Donny Becker started wanting things his way while still tethered to his loving mother, Esther. The other moms-in-the-making would touch each other’s bellies to feel their babies kicking, but Esther Becker wouldn’t let them touch hers for fear her unborn baby might fracture a friend’s finger. Donny stopped doing the conga just as he slid out of her, feet first, into Doctor Herschkowitz’s latex-covered palms, May 16th, 1929, three weeks premature, hell-bent on dining alfresco.
“He wanted out,” the much relieved Esther Becker announced to all who would listen.
”My ‘tatella,’, Donald, wanted out, feet first, three weeks before my due date, and he got his way.”
After he was launched, Esther’s tatella needed something to occupy his every minute or he would scream until the china vibrated in the family breakfront. That heirloom had finagled its way through generations in Russia, the lower Eastside, Harlem, until finally settling opposite their dining room table in what was half of the tshatshke-challenged Becker living room in apartment 2C of 3220 Steuben Avenue in the Bronx. The space between the dining room chairs and the breakfront was so narrow, no one except Donny's two-dimensional sliver of an aunt, Ceil Becker, could sit there, as if she were wallpapered against the remarkably uncomfortable straight-backed dining room chair.
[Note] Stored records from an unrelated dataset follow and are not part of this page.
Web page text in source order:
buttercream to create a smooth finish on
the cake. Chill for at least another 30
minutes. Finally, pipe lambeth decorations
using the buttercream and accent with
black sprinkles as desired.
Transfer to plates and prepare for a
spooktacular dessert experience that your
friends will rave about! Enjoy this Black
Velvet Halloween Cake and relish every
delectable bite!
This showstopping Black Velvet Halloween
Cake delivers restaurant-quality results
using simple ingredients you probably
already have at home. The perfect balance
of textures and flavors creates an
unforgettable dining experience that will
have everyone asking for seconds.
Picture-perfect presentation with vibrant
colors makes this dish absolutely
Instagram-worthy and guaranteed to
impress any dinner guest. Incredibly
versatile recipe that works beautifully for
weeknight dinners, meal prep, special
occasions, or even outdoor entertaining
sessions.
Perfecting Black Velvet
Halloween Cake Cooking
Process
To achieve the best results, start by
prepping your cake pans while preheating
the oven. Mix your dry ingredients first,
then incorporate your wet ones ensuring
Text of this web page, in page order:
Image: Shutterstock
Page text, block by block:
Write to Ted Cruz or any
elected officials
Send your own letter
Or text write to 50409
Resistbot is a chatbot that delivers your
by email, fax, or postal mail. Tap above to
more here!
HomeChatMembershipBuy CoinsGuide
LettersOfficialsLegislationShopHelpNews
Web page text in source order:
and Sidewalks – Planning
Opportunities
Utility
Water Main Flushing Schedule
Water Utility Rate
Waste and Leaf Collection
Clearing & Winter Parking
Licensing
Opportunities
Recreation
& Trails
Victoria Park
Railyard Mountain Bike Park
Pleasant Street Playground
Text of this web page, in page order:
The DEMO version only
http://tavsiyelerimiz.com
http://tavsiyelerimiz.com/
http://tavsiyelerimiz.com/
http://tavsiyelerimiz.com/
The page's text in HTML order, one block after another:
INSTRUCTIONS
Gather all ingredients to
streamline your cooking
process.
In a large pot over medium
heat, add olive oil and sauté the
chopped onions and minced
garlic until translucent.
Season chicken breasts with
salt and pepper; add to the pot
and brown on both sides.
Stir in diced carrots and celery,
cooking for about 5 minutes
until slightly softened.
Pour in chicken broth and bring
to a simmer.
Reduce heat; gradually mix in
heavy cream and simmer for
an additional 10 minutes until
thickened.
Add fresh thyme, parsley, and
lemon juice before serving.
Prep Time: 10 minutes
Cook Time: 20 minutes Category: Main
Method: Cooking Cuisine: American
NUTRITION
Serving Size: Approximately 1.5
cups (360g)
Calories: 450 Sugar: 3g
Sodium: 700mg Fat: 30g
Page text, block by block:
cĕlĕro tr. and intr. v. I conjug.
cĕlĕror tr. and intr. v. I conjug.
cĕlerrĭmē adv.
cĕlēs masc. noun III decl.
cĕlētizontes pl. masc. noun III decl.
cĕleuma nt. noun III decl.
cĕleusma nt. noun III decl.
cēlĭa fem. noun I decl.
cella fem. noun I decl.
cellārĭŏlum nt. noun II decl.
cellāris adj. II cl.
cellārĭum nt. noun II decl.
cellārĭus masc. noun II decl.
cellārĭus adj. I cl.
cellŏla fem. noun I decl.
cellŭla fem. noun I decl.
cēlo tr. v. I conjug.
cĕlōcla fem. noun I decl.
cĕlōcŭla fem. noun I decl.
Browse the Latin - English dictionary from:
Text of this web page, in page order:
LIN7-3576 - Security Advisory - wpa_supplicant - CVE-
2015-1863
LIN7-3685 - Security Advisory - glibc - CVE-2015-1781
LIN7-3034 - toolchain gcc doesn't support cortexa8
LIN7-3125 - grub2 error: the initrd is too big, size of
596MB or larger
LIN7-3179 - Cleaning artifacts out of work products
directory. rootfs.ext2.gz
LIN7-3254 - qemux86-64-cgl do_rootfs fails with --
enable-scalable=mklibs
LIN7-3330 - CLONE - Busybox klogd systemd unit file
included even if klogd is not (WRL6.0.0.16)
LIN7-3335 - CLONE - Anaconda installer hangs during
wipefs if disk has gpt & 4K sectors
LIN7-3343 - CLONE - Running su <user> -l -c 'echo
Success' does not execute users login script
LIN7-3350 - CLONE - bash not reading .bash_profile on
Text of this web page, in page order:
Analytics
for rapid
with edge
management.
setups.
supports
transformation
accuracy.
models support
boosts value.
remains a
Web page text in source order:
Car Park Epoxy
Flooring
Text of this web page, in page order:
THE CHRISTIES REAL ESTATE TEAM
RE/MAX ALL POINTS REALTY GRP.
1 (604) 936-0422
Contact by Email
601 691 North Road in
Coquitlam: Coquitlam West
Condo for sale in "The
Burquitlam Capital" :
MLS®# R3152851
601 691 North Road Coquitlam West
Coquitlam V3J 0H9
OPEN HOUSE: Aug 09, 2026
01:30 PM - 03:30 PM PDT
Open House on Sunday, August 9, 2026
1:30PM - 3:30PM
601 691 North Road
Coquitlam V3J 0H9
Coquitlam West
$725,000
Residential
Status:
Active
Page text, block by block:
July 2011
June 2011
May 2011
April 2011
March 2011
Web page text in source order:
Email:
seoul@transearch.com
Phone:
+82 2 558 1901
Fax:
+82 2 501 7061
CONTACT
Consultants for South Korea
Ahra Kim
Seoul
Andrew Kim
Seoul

Donny liked to chew on Esther’s nipple even when he wasn’t hungry, and when her sore nipples were on the lam, he’d want the mobile, not to look at, but to take apart. As Donny cajoled his way into his teens, he still had to be occupied almost every minute of every day and most of every middle of every night. While his neighbors escaped into slumber, his genes impelled him to cling to a few more hours of the precious twenty-four. From conception, needless to say, Donny Becker possessed an innate need for stimulation.
The summer of 1943 had been like all the others since the war began -– not quite fun. War or no war, a few days after school ended every June, Donny was one of the thousands of Jewish kids who rode the tsunami of parents, grandparents, uncles and aunts escaping the stifling New York City tenements to the shore at Rockaway Beach, Queens, New York. Like the Canadian geese and Monarch butterflies whose genes dictated their yearly migration, their Jewish genes insisted they migrate to the cooler coast, to their rented bungalows and the soothing scent and sounds of the Atlantic Ocean, before the neighborhood pavement back home became a griddle.
Since the war started, neatly folded miniature flags, layered between bathing suits and towels, accompanied the tenement geese on their migration. The flags summered at the coast in bungalow windows. Each had a red border defining a white perpendicular rectangle that had one or more stars in it. A blue star indicated a loved one was serving his or her country. A gold star meant that the life of a loved one had evaporated -- and the lives of those staring out the window had changed forever. During the summer of ’42, the summer Donny met Maggie, the tenement geese weren’t the only ones making their way to the coast. Nazi U-Boats were doing the same coming from the opposite direction across the Atlantic moving toward the silhouettes of troop and cargo ships backlit by the glow of Manhattan at night. Millions of tons of U.S. ships and war supplies destined for England had been torpedoed and sunk along with the futures of many onboard.
Two of those U-Boats had orders to launch more than torpedoes. On June 1st, four trained German saboteurs were dropped off a mile or so off the beach at Amagansett, Long Island, New York. A few weeks later, four more landed on the beach at Ponte Vedra Beach, south of Jacksonville, Florida. Their collapsible rubber boats contained clothing, explosives and thousands of dollars in cash. Maps and well-laid out plans to destroy railways, bridges, water works and war plants were recovered from each. J. Edgar Hoover proudly announced the capture of the saboteurs and their failed mission. But, although the country was spared physical damage, the psyche of the east coast and the nation wasn’t. The war was no longer somewhere out there over the horizon being fought by loved ones. The beaches of the east coast were no longer just a summer paradise. They were a line of defense the entire country depended on.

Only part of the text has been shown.